The difference between special optical fiber and ordinary optical fiber

Next, we will explain the difference between widely used specialty fibers and standard communication fibers, as well as special problems encountered in the drawing process and more background knowledge.

Communication systems often include specialty optical fibers

Fiber optic technology has revolutionized the communications industry. Deployed for decades, fiber optic networks carry telephone, television and Internet services to end users and homes. These services are ubiquitous and heavily used. For example, in 2018, the average adult spent 8.5 hours of screen time per day on a smartphone, TV, tablet or PC. With the pandemic, the average daily usage time for adults has increased by more than 50% in 2020, to 13.5 hours per day.

Increased usage includes more video conferencing and other video services that require more network capacity than Web and audio communications. Fiber optic networks typically handle higher loads with minimal disruption. In some cases, network operators increase network capacity by lighting more fibers, adding more wavelength channels, or increasing bit rates. This illustrates the enormous capacity and flexibility of today's fiber optic networks.

Since the 1980s, the capacity of fiber optic systems has increased dramatically—characterized by bandwidth and distance. In the early days, the bandwidth of fiber optic systems was greater than that of copper cables, but it was far from meeting today's requirements. Distance performance is limited by the loss of light in the fiber, so a repeater station is required every 100 kilometers or so to receive the light signal, clean it up electronically, and then retransmit it.

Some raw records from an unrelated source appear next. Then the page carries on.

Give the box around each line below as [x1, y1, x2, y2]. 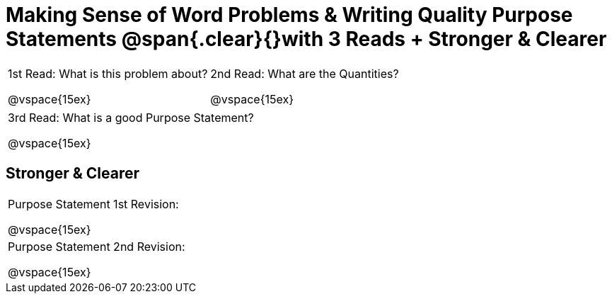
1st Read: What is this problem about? [8, 66, 208, 81]
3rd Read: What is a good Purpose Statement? [8, 110, 254, 125]
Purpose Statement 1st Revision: [8, 196, 179, 211]
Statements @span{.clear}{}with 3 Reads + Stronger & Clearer [6, 27, 607, 51]
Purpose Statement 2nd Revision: [8, 239, 185, 254]
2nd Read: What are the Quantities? [210, 66, 399, 81]
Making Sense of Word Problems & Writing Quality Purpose [6, 3, 573, 27]
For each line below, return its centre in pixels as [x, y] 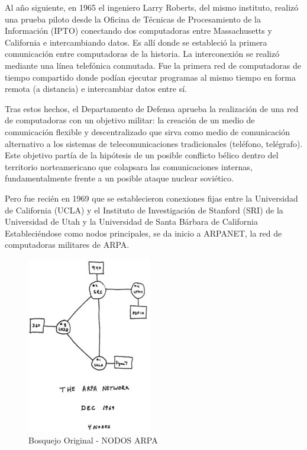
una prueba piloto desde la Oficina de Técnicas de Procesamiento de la [133, 19]
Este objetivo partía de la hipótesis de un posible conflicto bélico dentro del [142, 155]
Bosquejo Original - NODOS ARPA [93, 440]
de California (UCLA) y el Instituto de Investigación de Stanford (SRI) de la [144, 210]
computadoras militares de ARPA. [67, 245]
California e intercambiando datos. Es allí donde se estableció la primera [136, 42]
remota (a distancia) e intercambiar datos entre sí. [96, 89]
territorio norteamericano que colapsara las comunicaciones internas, [129, 166]
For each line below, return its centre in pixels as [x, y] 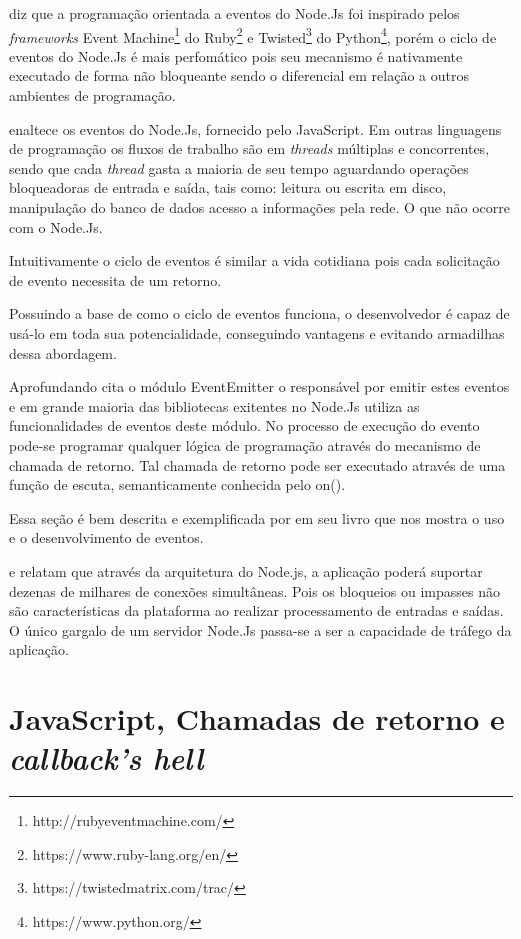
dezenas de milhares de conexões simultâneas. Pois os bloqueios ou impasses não [255, 590]
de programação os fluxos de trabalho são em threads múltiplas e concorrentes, [249, 148]
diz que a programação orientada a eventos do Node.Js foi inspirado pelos [234, 13]
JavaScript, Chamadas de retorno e [257, 718]
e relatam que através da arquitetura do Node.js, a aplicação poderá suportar [246, 570]
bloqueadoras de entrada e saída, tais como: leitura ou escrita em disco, [228, 187]
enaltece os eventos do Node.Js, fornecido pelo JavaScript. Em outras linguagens [255, 128]
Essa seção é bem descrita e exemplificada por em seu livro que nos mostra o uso [257, 517]
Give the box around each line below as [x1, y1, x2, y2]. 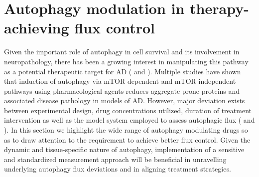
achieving [4, 17, 69, 38]
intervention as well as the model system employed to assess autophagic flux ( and [4, 115, 255, 125]
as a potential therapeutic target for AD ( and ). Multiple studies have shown [4, 66, 241, 76]
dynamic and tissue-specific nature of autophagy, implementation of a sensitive [4, 144, 245, 155]
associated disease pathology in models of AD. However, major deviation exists [4, 95, 245, 106]
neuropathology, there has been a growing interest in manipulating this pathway [4, 56, 249, 66]
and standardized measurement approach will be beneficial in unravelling [4, 154, 227, 164]
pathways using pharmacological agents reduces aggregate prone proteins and [4, 85, 240, 96]
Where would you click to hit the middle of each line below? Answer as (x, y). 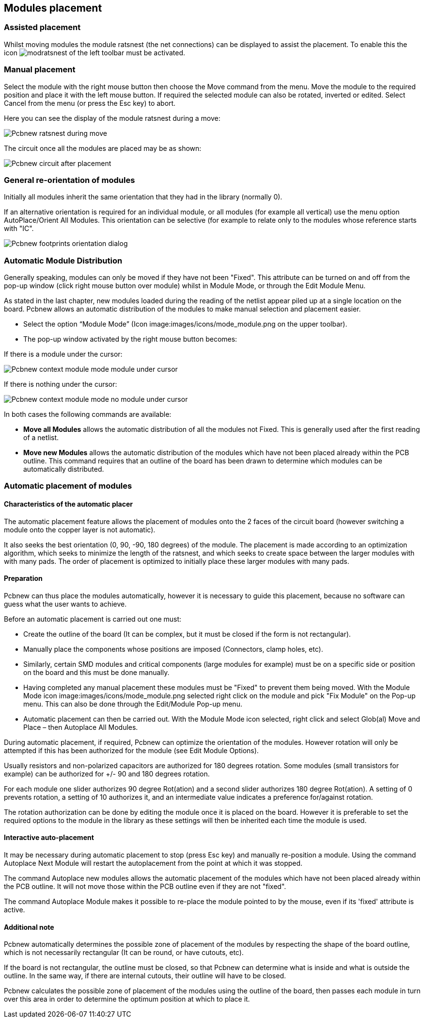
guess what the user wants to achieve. (65, 604)
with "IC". (19, 229)
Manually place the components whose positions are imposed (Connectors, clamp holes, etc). (173, 649)
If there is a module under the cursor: (63, 354)
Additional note (29, 927)
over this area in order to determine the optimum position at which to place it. (127, 999)
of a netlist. (41, 438)
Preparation (23, 578)
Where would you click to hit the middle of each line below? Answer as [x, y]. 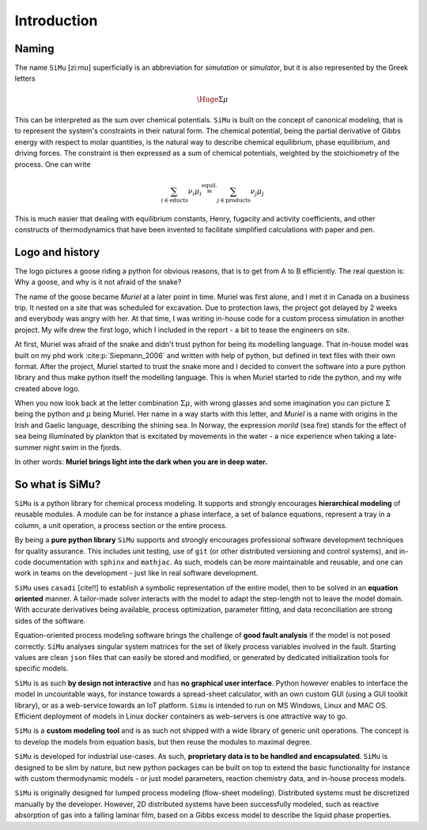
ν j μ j [257, 192]
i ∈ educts [175, 200]
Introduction [56, 21]
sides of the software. [50, 621]
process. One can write [53, 164]
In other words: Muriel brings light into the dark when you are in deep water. [141, 462]
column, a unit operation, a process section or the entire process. [121, 525]
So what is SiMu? [58, 484]

All that changed with the development and use of specialty optical fibers to make optical amplifiers. The dopant provides optical gain in the wavelength band near the 1.55 µm low-loss port of the communication fiber. Fiber amplifiers boost transmission signals without the need for cleaning, regeneration time and regeneration repeaters. In addition, a single fiber amplifier can amplify multiple wavelength channels in the same fiber without crosstalk, thus greatly increasing the bandwidth of fiber optic systems. In this case, dedicated optical fiber supplements the use of communication optical fiber, thereby significantly improving bandwidth and distance performance.

What is the difference between special optical fiber and communication optical fiber

Specialty fibers can be defined as those that do not conform to standards for single-mode and multimode communication fibers. For single mode, the International Telecommunication Union standard is widely adopted. For multimode, the Fiber Optic Technology Alliance standard of the Telecommunications Industry Association is widely adopted. These multimode fiber specifications are also standardized by the International Electrotechnical Commission of the International Organization for Standardization.

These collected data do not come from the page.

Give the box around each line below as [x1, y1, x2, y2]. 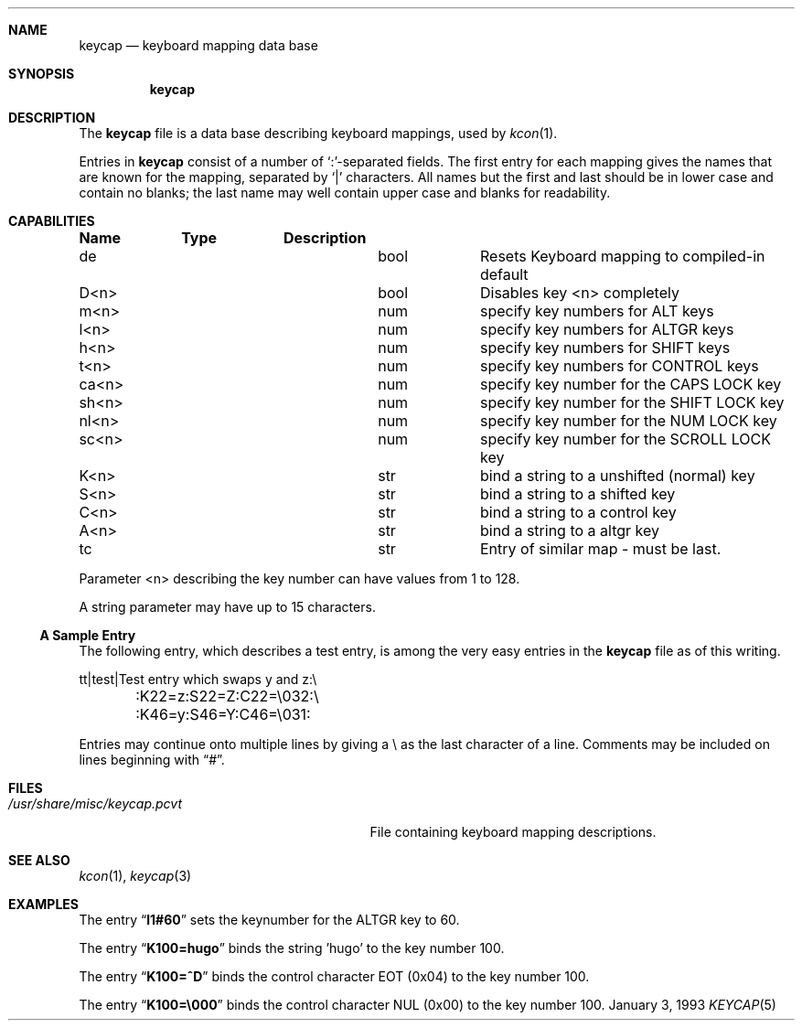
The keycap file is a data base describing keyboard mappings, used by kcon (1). [79, 125, 558, 141]
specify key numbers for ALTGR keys [479, 320, 734, 338]
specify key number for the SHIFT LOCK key [479, 393, 785, 412]
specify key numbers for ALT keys [479, 302, 714, 320]
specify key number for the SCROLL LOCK [479, 430, 771, 448]
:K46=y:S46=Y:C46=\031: [135, 705, 311, 723]
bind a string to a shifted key [479, 485, 676, 503]
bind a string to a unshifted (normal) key [479, 466, 755, 485]

In both cases, widespread adoption refers to fiber optic specifications used by fiber optic manufacturers and companies that make transceiver assemblies, fiber optic connectors, and other products that interface with fiber optics. Additionally, these fiber optic standards are used in standards for local area networks, telecommunications systems, and other infrastructure. Optical fiber standards specify geometric, physical and optical properties.

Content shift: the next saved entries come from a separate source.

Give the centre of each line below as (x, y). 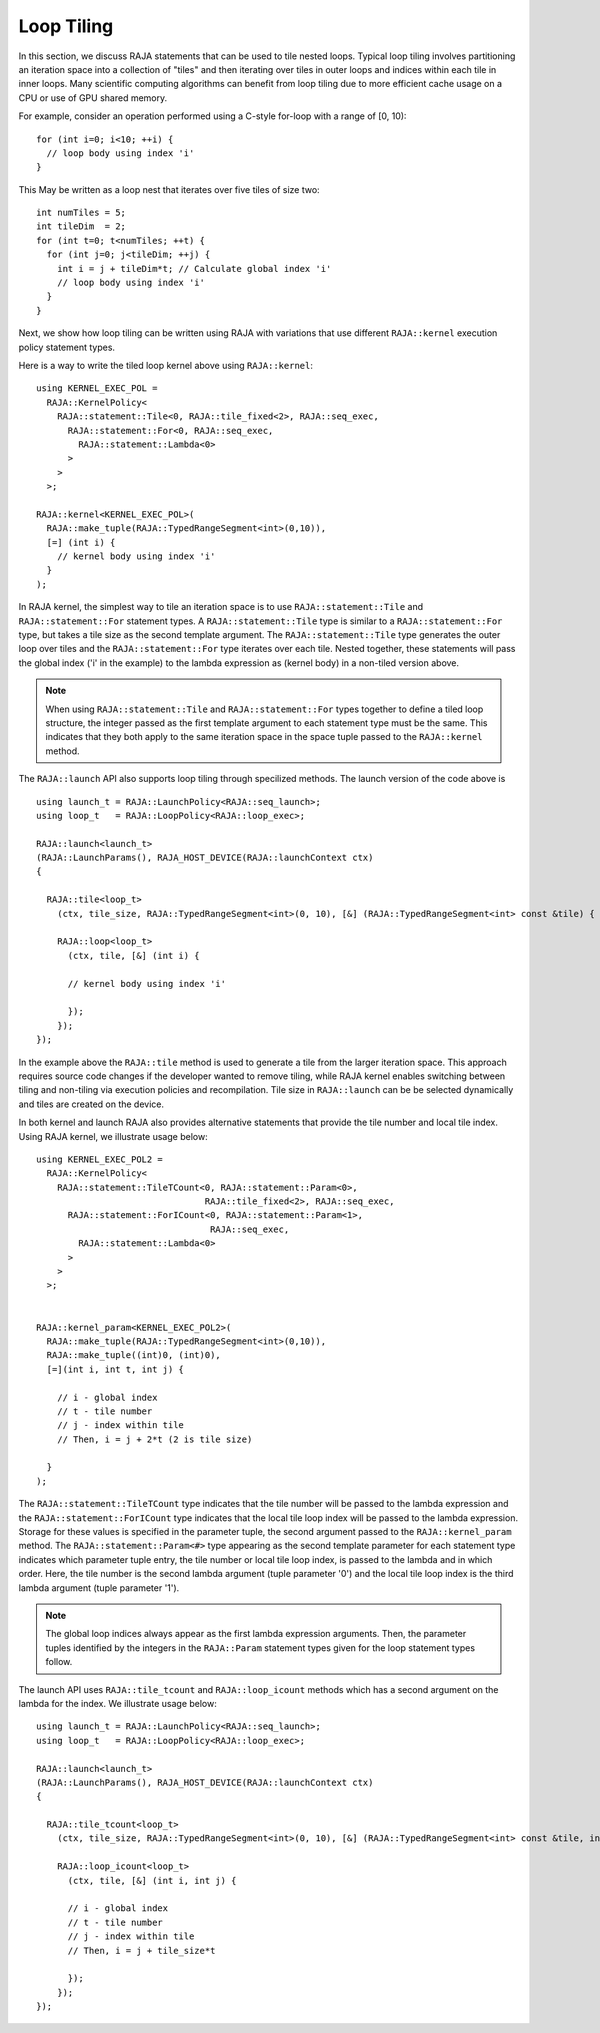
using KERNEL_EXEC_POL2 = (100, 1159)
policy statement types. (66, 347)
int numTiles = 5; (81, 213)
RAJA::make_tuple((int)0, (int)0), (134, 1355)
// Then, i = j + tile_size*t (141, 1950)
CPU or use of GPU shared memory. (93, 97)
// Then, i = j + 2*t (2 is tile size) (154, 1439)
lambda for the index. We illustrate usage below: (117, 1703)
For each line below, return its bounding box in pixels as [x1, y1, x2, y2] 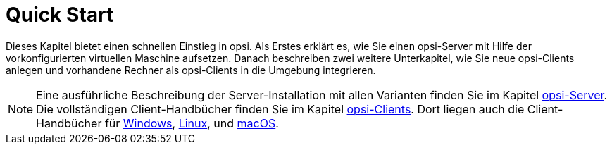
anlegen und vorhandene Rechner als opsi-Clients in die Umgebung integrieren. [6, 63, 376, 76]
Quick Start [6, 3, 114, 27]
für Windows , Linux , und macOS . [104, 115, 279, 130]
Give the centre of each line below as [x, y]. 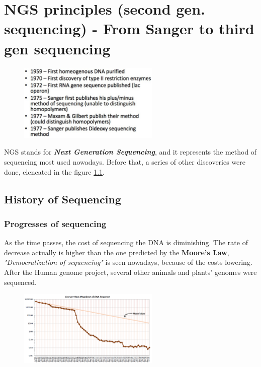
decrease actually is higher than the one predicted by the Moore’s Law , [117, 252]
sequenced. [21, 282]
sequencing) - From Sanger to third [129, 28]
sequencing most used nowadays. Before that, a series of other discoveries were [125, 162]
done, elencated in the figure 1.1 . [54, 171]
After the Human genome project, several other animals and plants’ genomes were [130, 272]
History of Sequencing [63, 199]
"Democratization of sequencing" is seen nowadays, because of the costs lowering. [128, 262]

Communication fibers are designed to transmit modulated optical signals at specific wavelengths. Fiber designs are optimized for low loss and modal characteristics to support distance and bandwidth requirements. Specialty fibers are optimized for applications beyond signal transmission such as amplifiers, sensors, lasers, filters, ring resonators, and more. To meet these diverse applications, there are hundreds of different specialty fiber types, glass compositions, core and cladding structures, geometries, coatings and specially tailored optical performance characteristics. Some major specialty fibers have the following characteristics:

1. Special doping in the glass, especially the core;

2. The structure that causes the birefringence of polarization-maintaining fiber;

3. Multiple cladding;

4. Special refractive index distribution, adjusting waveguide characteristics such as emission characteristics, numerical aperture, effective area, and mode propagation;

Various combinations of these functions.

Many special fiber types are designed for sensing systems. Optical fiber-based sensors can measure a large number of chemical, physical, environmental and biological parameters. The breadth of sensing applications is a key reason for the wide variety of specialty fibers.